Not Just A. . . . . . , Just Asleep: Perceptions of Ourselves as Nurses
by Lauren Jones, RN, Ph.D. - September 13, 2010   Bookmark and Share
When was the last time you heard (or said): "Sorry, I can’t do that; I'm just a …”?) The endings to that phrase may include:
  • staff nurse
  • employee here
  • technical nurse
  • new grad
  • woman
  • peon

Hearing (or saying) comments like the above speaks to the powerlessness most of us feel at some time in our lives. The keys to feeling stronger lay in identifying the source of this powerlessness and developing strategies to overcome it.
 
A basic source of powerlessness is in our perceptions of ourselves as Individuals. Many of us enter jobs and relationships with pretty minimal expectations. You can hear it in our responses: "The job's not bad"; "I hear it is worse at Memorial Hospital"; "At least he doesn't beat me." Why do we often view our careers and/or our relationships as something to be endured, not enjoyed? From a career aspect, what are your expectations about being a nurse? Why did YOU choose nursing? Was it because you like taking care of people; because the pay is fair; because the hours aren't bad; or did you really ever think about it?! Maybe it was because you knew YOU could make a difference?
 
Do we (you) really feel that we (you) make a difference in our jobs? If we weren't at our current place of employment, do we really believe that there would be a hole or loss? Or, do we believe that "they'd post my position and hire a warm body"? My consulting experience has shown me that many of us would choose the latter comment because, unfortunately, we may not believe that we are special or even count. Sometimes that feeling of unimportance is so overwhelming that we numb ourselves to reality and figuratively fall "asleep." We just go through the motions of our jobs, our relationships and our lives. Wake Up!
 
Many nurses would not believe that each person has unique gifts and talents that make them special. That without their gifts and talents an organization WOULD be at a loss; that there WOULD be a hole. The people we work with and care for know about these gifts and talents. Why don't we see ourselves as others do?
 
For Shared Governance to thrive, it is imperative that we as nurses identify and overcome our feelings of powerlessness and inferiority. How can we build OUR self-esteem, and then help others build theirs? A small, well written, article by Roy Blitzer, Colleen Petersen and Linda Rogers in the February 1993 issue of “Training and Development”, succinctly lists five ways to build self-esteem.
 
These five ways are worthy of exploration:

1. Make people feel uniquely valuable : 

Acknowledging and celebrating our own diversity helps others value their own. It also decreases; the chances of playing the game of "the only way to make myself look better is to make someone else look worse." This strategy focuses on nurses as individuals, not positions.
 
2. Make people feel competent: 

Most nurses feel competent when they can see the results of their thinking, ideas, actions, etc... Recognition of accomplishments encourages risk-taking, promotes continuous improvement, and builds pride in oneself. No longer is it acceptable to say to employees: “of course you're doing a nice job, if you weren't I'd tell you." We ALL need to hear: "good job", "well done", "thanks" and "you DO make a difference!

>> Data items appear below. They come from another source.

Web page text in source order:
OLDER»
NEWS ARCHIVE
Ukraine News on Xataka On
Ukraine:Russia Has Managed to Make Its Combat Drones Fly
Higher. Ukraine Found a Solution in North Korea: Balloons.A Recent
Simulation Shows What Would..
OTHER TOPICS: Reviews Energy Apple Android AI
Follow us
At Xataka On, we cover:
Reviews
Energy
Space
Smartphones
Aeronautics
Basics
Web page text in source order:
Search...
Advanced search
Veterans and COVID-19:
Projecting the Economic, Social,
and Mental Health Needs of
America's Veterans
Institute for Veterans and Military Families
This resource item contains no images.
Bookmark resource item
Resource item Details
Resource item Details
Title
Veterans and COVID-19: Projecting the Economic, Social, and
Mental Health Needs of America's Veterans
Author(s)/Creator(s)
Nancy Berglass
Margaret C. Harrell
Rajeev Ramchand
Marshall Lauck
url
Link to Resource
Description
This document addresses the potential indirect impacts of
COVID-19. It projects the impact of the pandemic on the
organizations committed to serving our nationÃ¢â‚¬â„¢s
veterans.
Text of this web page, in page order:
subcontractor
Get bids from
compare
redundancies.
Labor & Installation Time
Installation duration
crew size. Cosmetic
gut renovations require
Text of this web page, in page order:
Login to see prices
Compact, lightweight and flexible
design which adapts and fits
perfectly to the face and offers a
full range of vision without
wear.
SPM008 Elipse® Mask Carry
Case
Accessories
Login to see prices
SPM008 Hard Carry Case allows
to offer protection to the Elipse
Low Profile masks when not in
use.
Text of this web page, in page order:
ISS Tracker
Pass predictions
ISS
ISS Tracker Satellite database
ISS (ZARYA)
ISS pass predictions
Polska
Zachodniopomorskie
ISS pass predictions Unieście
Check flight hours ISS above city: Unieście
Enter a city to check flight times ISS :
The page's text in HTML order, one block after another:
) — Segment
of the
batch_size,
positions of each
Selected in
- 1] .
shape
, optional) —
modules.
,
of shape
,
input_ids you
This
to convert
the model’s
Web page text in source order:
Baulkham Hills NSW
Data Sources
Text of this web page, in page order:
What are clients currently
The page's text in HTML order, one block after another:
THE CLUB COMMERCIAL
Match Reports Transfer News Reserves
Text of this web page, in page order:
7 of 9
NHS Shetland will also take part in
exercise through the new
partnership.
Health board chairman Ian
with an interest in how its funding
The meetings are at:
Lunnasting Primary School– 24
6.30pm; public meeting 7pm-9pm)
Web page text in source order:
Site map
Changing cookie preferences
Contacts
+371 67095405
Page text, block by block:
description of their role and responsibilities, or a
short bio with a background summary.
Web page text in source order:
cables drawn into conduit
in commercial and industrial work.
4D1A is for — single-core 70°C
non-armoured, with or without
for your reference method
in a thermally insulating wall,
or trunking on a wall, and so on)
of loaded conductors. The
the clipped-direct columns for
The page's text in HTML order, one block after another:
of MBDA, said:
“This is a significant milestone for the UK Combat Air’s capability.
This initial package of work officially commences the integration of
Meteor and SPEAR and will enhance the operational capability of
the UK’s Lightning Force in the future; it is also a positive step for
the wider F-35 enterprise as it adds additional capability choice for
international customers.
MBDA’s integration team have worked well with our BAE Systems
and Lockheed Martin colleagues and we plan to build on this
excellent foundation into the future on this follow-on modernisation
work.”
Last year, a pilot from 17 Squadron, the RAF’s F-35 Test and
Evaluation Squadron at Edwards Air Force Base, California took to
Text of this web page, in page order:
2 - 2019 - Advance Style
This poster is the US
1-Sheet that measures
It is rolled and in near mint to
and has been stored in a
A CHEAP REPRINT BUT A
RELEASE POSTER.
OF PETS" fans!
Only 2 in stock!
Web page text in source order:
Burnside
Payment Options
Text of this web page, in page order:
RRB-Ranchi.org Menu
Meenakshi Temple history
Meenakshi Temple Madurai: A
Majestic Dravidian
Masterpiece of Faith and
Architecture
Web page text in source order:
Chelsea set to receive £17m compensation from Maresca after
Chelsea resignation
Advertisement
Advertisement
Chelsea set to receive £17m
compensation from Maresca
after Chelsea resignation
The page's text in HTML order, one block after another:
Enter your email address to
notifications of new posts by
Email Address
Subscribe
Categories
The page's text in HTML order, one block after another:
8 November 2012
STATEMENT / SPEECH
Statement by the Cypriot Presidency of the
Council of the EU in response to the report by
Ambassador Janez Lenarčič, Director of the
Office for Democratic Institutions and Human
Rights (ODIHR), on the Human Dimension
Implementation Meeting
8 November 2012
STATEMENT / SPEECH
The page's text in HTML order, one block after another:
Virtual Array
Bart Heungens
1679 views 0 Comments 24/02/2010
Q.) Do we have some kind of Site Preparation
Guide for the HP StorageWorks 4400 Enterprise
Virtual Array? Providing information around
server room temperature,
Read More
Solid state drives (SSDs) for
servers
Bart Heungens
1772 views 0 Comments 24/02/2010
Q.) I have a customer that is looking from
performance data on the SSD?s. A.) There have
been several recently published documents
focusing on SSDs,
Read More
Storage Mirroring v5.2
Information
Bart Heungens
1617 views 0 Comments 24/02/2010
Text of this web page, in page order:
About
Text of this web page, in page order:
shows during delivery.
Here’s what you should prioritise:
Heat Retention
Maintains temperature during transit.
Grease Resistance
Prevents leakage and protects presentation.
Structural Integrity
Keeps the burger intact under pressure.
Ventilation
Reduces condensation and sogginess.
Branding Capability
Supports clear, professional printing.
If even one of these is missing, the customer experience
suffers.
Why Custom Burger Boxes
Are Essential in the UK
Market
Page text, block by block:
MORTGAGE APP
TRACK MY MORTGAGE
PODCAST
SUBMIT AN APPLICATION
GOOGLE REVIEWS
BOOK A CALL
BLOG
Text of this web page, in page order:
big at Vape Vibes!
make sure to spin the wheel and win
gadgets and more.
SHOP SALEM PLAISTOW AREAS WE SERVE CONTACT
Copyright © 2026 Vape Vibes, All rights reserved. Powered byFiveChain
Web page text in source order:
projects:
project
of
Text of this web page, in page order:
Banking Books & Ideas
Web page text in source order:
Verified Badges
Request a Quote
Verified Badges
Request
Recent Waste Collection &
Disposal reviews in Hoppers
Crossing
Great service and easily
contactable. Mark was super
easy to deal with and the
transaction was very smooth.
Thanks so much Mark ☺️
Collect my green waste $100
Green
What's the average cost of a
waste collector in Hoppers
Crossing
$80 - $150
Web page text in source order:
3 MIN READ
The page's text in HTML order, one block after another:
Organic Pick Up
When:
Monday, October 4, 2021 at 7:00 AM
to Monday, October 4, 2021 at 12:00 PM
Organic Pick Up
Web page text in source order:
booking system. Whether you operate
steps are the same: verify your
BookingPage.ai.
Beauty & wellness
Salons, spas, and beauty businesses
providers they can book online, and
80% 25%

3. Make people feel secure:
 

The key to making people feel secure is to give them clear-cut expectations through coaching and consistent communication. As we watch growing numbers of healthcare organizations downsize and merge, it's important to communicate honestly. Security is not communicated by saying "you'll always have a job here; you'll never have to worry." WAIT A MINUTE! As adults we can deal more effectively with the truth and with actual information, not with pacifying, empty guarantees.

4. Make people feel empowered: 

Who knows patient care better than those at the bedside with observations and hunches? Are nurses in your organization encouraged to question and develop strategies to answer their questions? Or, do we only value the DOING and not the THINKING in our organizations? Real problem- solving instills ownership and decreases the powerlessness discussed earlier.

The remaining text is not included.